Tomorrow There Will Be Apricots
Five years in the lives of Syrian women in Jordan (2012-2017)
An interactive documentary and photo essay, sneak peak, contact to view webdoc/installation
في المِشْمِش
"The Syrian crisis devastated a country I knew and loved."
The very stability Syria once knew was extracted at a heavy price. Dissent was not tolerated, neither speech nor association was free, and the notorious prisons of the Syrian regime were full of those who would object. Tomorrow There Will Be Apricots is born out of the current terrible moment, when even greater blackness has enveloped Syria.
As a photojournalist, I was often assigned to cover the spillover into Jordan of Syria’s disaster. But after each story was finished and filed, I still had endless material that was outside the scope of those assignments but needed to be shared and at the same time, needed a different kind of canvas to be more fully explored. After all, much of what defined these Syrians’ lives were the absences – of both people and places. But how do you photograph what isn’t there?
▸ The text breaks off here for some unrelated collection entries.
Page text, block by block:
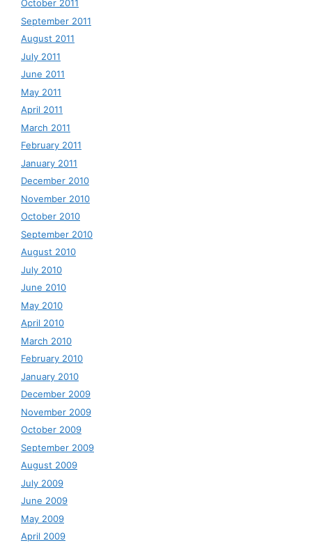
October 2011
September 2011
August 2011
July 2011
June 2011
May 2011
April 2011
March 2011
February 2011
January 2011
December 2010
November 2010
October 2010
September 2010
August 2010
July 2010
June 2010
May 2010
April 2010
March 2010
February 2010
January 2010
December 2009
November 2009
October 2009
September 2009
August 2009
July 2009
June 2009
May 2009
April 2009
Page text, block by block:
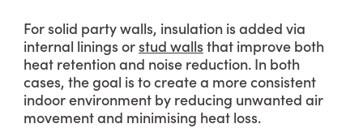
For solid party walls, insulation is added via
internal linings orstud wallsthat improve both
heat retention and noise reduction. In both
cases, the goal is to create a more consistent
indoor environment by reducing unwanted air
movement and minimising heat loss.
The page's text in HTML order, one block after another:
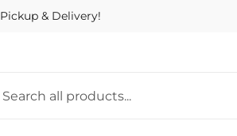
& Delivery!
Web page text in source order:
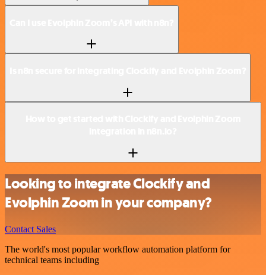
Looking to integrate Clockify and
Evolphin Zoom in your company?
Contact Sales
The world's most popular workflow automation platform for
technical teams including
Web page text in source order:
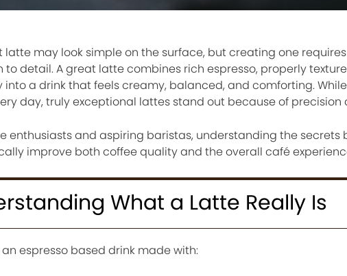
latte may look simple on the surface, but creating one
to detail. A great latte combines rich espresso, properly
into a drink that feels creamy, balanced, and comforting.
day, truly exceptional lattes stand out because of precision
enthusiasts and aspiring baristas, understanding the
improve both coffee quality and the overall café
What a Latte Really Is
espresso based drink made with:
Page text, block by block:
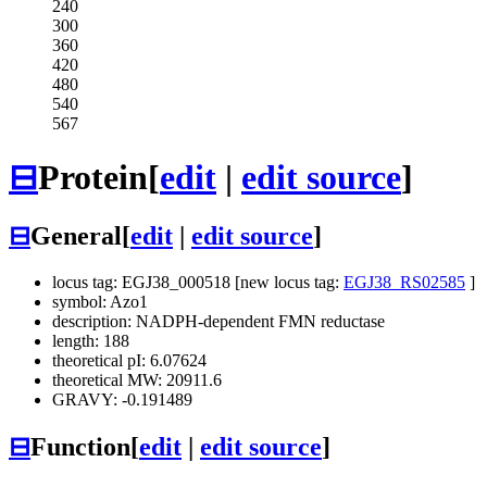
240
300
360
420
480
540
567
⊟Protein[edit | edit source]
⊟General[edit edit source]
locus tag: EGJ38_000518 [new locus tag: EGJ38_RS02585 ]
symbol: Azo1
description: NADPH-dependent FMN reductase
length: 188
theoretical pI: 6.07624
theoretical MW: 20911.6
GRAVY: -0.191489
⊟Function[edit edit source]
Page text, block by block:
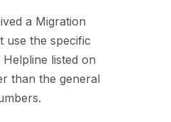
a Migration
use the specific
listed on
than the general
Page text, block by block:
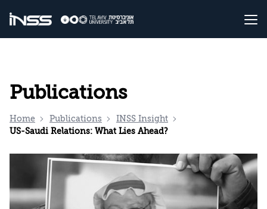
Publications
Home Publications
INSS Insight
US-Saudi Relations: What Lies Ahead?
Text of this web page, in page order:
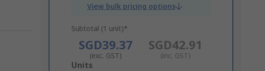
View bulk pricing options
Subtotal (1 unit)*
SGD39.37
(exc. GST)
SGD42.91
(inc. GST)
Add
Units
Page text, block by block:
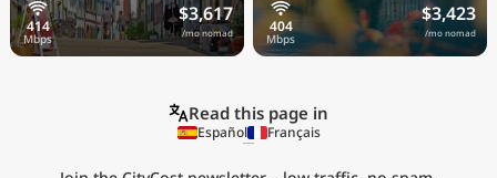
$3,617
/mo nomad
$3,423
/mo nomad
Read this page in
Español Français
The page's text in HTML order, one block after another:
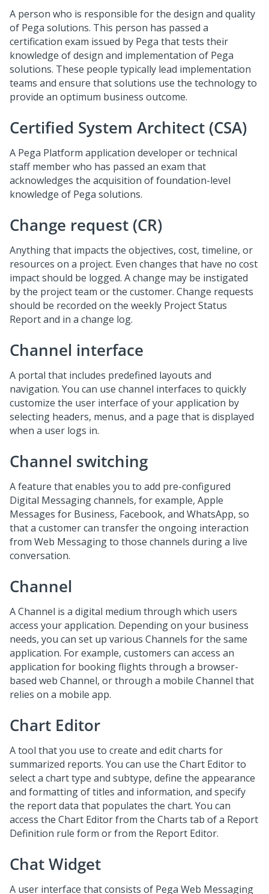
A person who is responsible for the design and quality
of Pega solutions. This person has passed a
certification exam issued by Pega that tests their
knowledge of design and implementation of Pega
solutions. These people typically lead implementation
teams and ensure that solutions use the technology to
provide an optimum business outcome.
Certified System Architect (CSA)
A Pega Platform application developer or technical
staff member who has passed an exam that
acknowledges the acquisition of foundation-level
knowledge of Pega solutions.
Change request (CR)
Anything that impacts the objectives, cost, timeline, or
resources on a project. Even changes that have no cost
impact should be logged. A change may be instigated
by the project team or the customer. Change requests
should be recorded on the weekly Project Status
Report and in a change log.
Channel interface
A portal that includes predefined layouts and
navigation. You can use channel interfaces to quickly
customize the user interface of your application by
selecting headers, menus, and a page that is displayed
when a user logs in.
Channel switching
A feature that enables you to add pre-configured
Digital Messagingchannels, for example, Apple
Messages for Business, Facebook, and WhatsApp, so
that a customer can transfer the ongoing interaction
from Web Messagingto those channels during a live
conversation.
Channel
A Channel is a digital medium through which users
access your application. Depending on your business
needs, you can set up various Channels for the same
application. For example, customers can access an
application for booking flights through a browser-
based web Channel, or through a mobile Channel that
relies on a mobile app.
Chart Editor
A tool that you use to create and edit charts for
summarized reports. You can use the Chart Editor to
select a chart type and subtype, define the appearance
and formatting of titles and information, and specify
the report data that populates the chart. You can
access the Chart Editor from the Charts tab of a Report
Definition rule form or from the Report Editor.
Chat Widget
A user interface that consists of Pega Web Messaging
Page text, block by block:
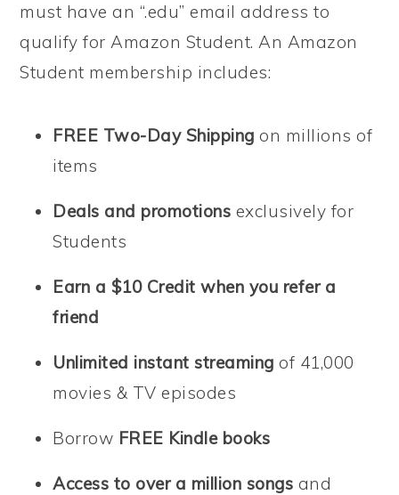
must have an “.edu” email address to
qualify for Amazon Student. An Amazon
Student membership includes:
FREE Two-Day Shipping on millions of
items
Deals and promotions exclusively for
Students
Earn a $10 Credit when you refer a
friend
Unlimited instant streaming of 41,000
movies & TV episodes
Borrow FREE Kindle books
Access to over a million songs and
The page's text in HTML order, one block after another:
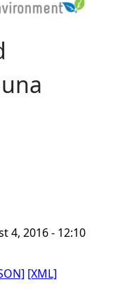
4, 2016 - 12:10
[XML]
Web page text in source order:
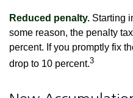
Reduced penalty. Starting
some reason, the penalty
percent. If you promptly fix
drop to 10 percent.3
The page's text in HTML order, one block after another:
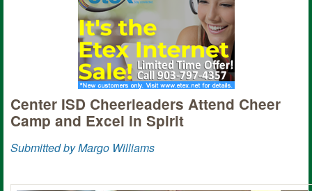
Center ISD Cheerleaders Attend Cheer
Camp and Excel in Spirit
Submitted by Margo Williams
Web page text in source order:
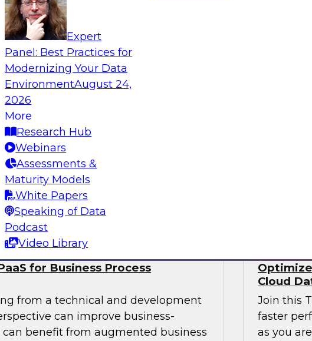
Expert
Panel: Best Practices for
Modernizing Your Data
EnvironmentAugust 24,
2026
More
Research Hub
Webinars
Assessments &
Maturity Models
White Papers
Speaking of Data
Podcast
Video Library
for Building a Cloud Strategy
director James Kobielus will
discussion of best practices for
cloud and for managing those
SAP
for Business Process
from a technical and development
can improve business-
benefit from augmented business
Cloud
Join this
faster
as you
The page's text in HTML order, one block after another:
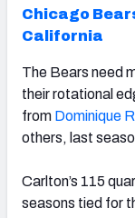
Chicago
California
The Bears need
their rotational
from Dominique
others, last
Carlton’s 115
seasons tied for
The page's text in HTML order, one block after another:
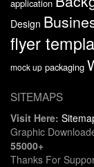
application
Design
flyer
mock up packaging
SITEMAPS
Visit Here:
Graphic
55000+
Thanks For
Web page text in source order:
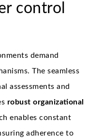
control
demand
The seamless
assessments and
robust organizational
enables constant
adherence to
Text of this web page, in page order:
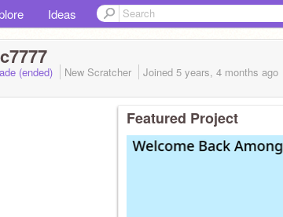
Ideas
(ended) New Scratcher Joined 5 years, 4 months ago
Featured Project
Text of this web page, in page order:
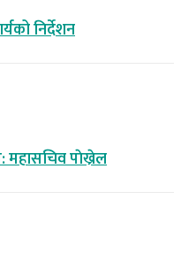
निर्देशन
महासचिव पाेख्रेल
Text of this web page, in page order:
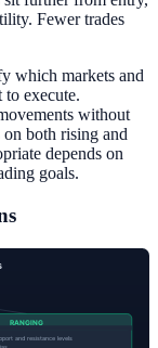
Fewer trades
which markets and
execute.
without
both rising and
depends on
goals.
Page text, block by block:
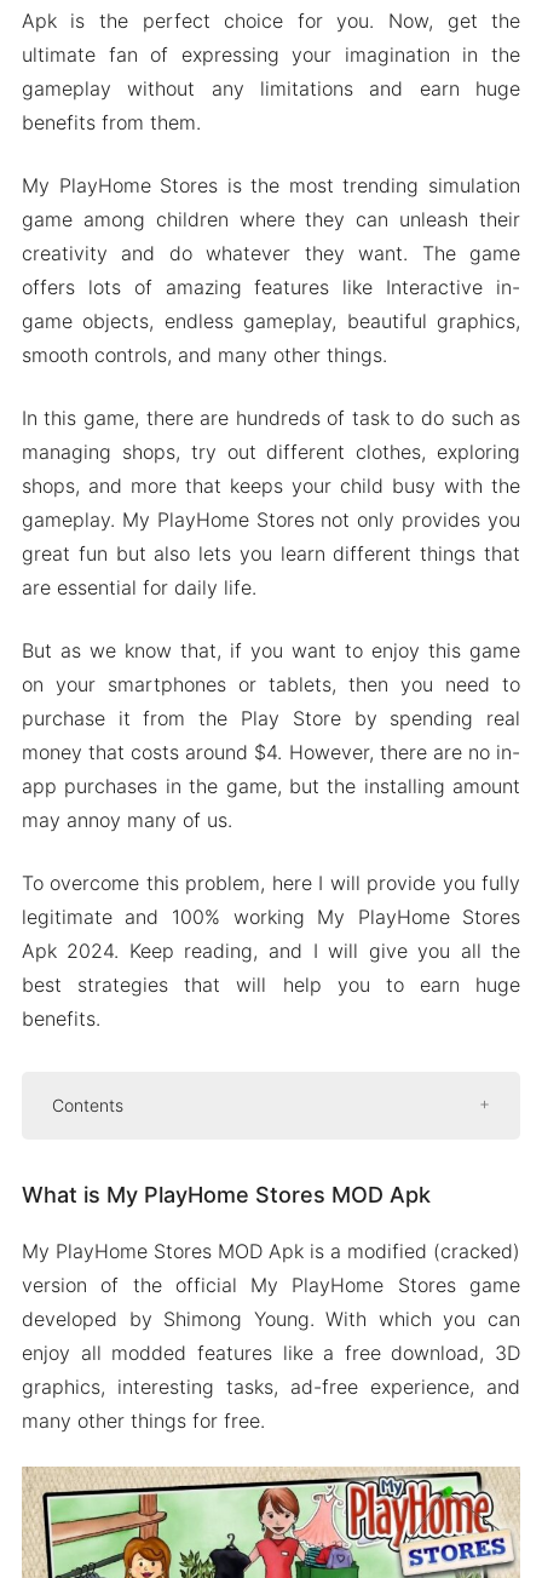
Apk is the perfect choice for you. Now, get the
ultimate fan of expressing your imagination in the
gameplay without any limitations and earn huge
benefits from them.
My PlayHome Stores is the most trending simulation
game among children where they can unleash their
creativity and do whatever they want. The game
offers lots of amazing features like Interactive in-
game objects, endless gameplay, beautiful graphics,
smooth controls, and many other things.
In this game, there are hundreds of task to do such as
managing shops, try out different clothes, exploring
shops, and more that keeps your child busy with the
gameplay. My PlayHome Stores not only provides you
great fun but also lets you learn different things that
are essential for daily life.
But as we know that, if you want to enjoy this game
on your smartphones or tablets, then you need to
purchase it from the Play Store by spending real
money that costs around $4. However, there are no in-
app purchases in the game, but the installing amount
may annoy many of us.
To overcome this problem, here I will provide you fully
legitimate and 100% working My PlayHome Stores
Apk 2024. Keep reading, and I will give you all the
best strategies that will help you to earn huge
benefits.
Contents
Features of My PlayHome Stores MOD Apk
Unlocked stores
Great customization
Smooth controls
Ads removed
Some more features
How To Download And Install My PlayHome
Stores MOD Apk
People Also Ask (FAQs)
What is My PlayHome Stores MOD Apk
My PlayHome Stores MOD Apk is a modified (cracked)
version of the official My PlayHome Stores game
developed by Shimong Young. With which you can
enjoy all modded features like a free download, 3D
graphics, interesting tasks, ad-free experience, and
many other things for free.
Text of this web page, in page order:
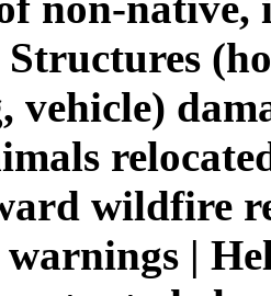
vehicle)
wildfire
|
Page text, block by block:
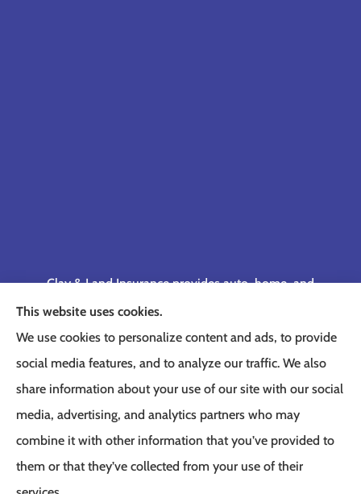
Clay & Land Insurance provides auto, home, and
business insurance to all of Tennessee, including
Memphis, Germantown, Cordova, Collierville,
Bartlett, Jackson, Olive Branch, Southaven, West
Memphis, and Lakeland.
This website uses cookies.
We use cookies to personalize content and ads, to provide
social media features, and to analyze our traffic. We also
share information about your use of our site with our social
media, advertising, and analytics partners who may
combine it with other information that you’ve provided to
them or that they’ve collected from your use of their
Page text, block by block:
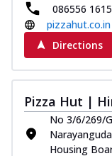
086556
pizzahut.co.in
Directions
Pizza Hut |
No 3/6/269/
Housing
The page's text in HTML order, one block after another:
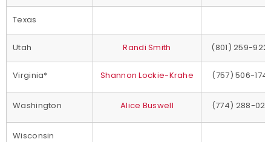
Texas
Utah Randi Smith (801) 259-
Virginia* Shannon Lockie-Krahe (757) 506-
Washington Alice Buswell (774) 288-
Wisconsin
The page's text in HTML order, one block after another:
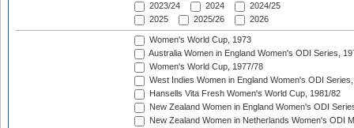
2023/24
2024
2024/25
2025
2025/26 2026
Women's World Cup, 1973
Australia Women in England Women's ODI Series,
Women's World Cup, 1977/78
West Indies Women in England Women's ODI
Hansells Vita Fresh Women's World Cup, 1981/82
New Zealand Women in England Women's ODI
New Zealand Women in Netherlands Women's ODI
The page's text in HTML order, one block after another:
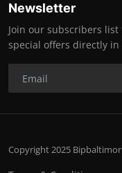
Newsletter
Join our subscribers
special offers directly
Copyright 2025
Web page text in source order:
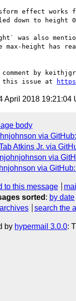
effect
down to height
was also
height has
by
this issue at
April 2018 19:21:04
body
via
Atkins Jr. via
via
via
to this message
sorted : by date
search the
by hypermail 3.0.0:
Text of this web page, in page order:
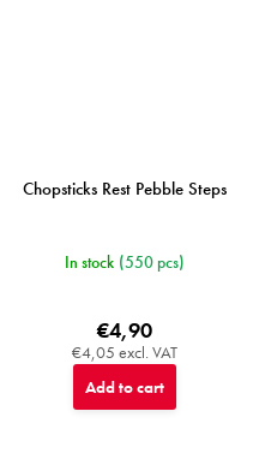
Chopsticks Rest Pebble Steps
In stock (550 pcs)
€4,05 excl. VAT
€4,90
Add to cart
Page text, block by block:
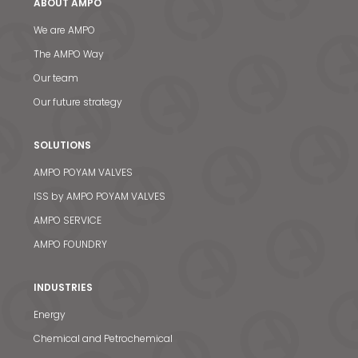
We are AMPO
The AMPO Way
Our team
Our future strategy
SOLUTIONS
AMPO POYAM VALVES
ISS by AMPO POYAM VALVES
AMPO SERVICE
AMPO FOUNDRY
INDUSTRIES
Energy
Chemical and Petrochemical
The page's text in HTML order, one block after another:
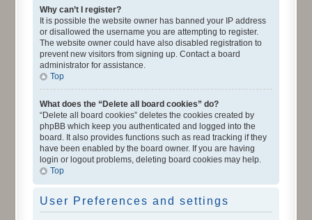
Why can’t I register?
It is possible the website owner has banned your IP address
or disallowed the username you are attempting to register.
The website owner could have also disabled registration to
prevent new visitors from signing up. Contact a board
administrator for assistance.
Top
What does the “Delete all board cookies” do?
“Delete all board cookies” deletes the cookies created by
phpBB which keep you authenticated and logged into the
board. It also provides functions such as read tracking if they
have been enabled by the board owner. If you are having
login or logout problems, deleting board cookies may help.
Top
User Preferences and settings
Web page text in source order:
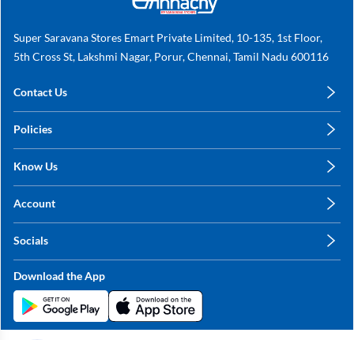
Super Saravana Stores Emart Private Limited, 10-135, 1st Floor,
5th Cross St, Lakshmi Nagar, Porur, Chennai, Tamil Nadu 600116
Contact Us
+91 78249 78249
Policies
Shipping, Return & Refunds
Know Us
Sitemap
Contact Us
Account
My Orders
Socials
Linkedin
Twitter
Download the App
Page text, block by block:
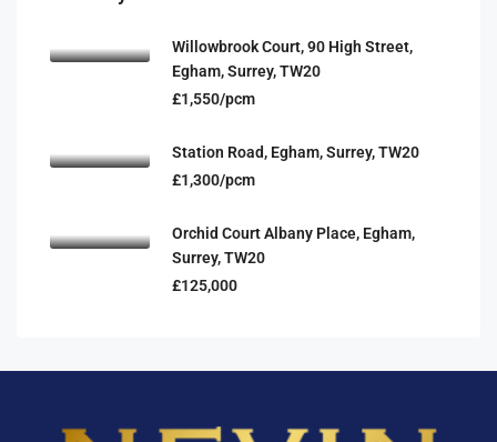
Willowbrook Court, 90 High Street,
Egham, Surrey, TW20
£1,550/pcm
Station Road, Egham, Surrey, TW20
£1,300/pcm
Orchid Court Albany Place, Egham,
Surrey, TW20
£125,000
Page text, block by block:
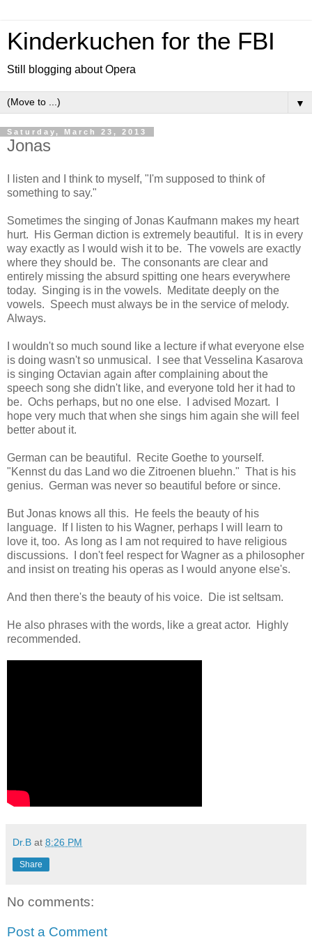
Kinderkuchen for the FBI
Still blogging about Opera
▼
Saturday, March 23, 2013
Jonas
I listen and I think to myself, "I'm supposed to think of
something to say."
Sometimes the singing of Jonas Kaufmann makes my heart
hurt. His German diction is extremely beautiful. It is in every
way exactly as I would wish it to be. The vowels are exactly
where they should be. The consonants are clear and
entirely missing the absurd spitting one hears everywhere
today. Singing is in the vowels. Meditate deeply on the
vowels. Speech must always be in the service of melody.
Always.
I wouldn't so much sound like a lecture if what everyone else
is doing wasn't so unmusical. I see that Vesselina Kasarova
is singing Octavian again after complaining about the
speech song she didn't like, and everyone told her it had to
be. Ochs perhaps, but no one else. I advised Mozart. I
hope very much that when she sings him again she will feel
better about it.
German can be beautiful. Recite Goethe to yourself.
"Kennst du das Land wo die Zitroenen bluehn." That is his
genius. German was never so beautiful before or since.
But Jonas knows all this. He feels the beauty of his
language. If I listen to his Wagner, perhaps I will learn to
love it, too. As long as I am not required to have religious
discussions. I don't feel respect for Wagner as a philosopher
and insist on treating his operas as I would anyone else's.
And then there's the beauty of his voice. Die ist seltsam.
He also phrases with the words, like a great actor. Highly
recommended.
Dr.B at 8:26 PM
Share
No comments:
Post a Comment

To overcome such challenges, I worked collaboratively with the people I photographed to create these performed portraits.
This project is, therefore many things: study, investigation, documentary, reenactment, archive, rumination, and even séance, for those desperate to resurrect the dead or confront the past and its ghosts.
*All names have been changed to pseudonyms at the request of the interviewees’ for their protection."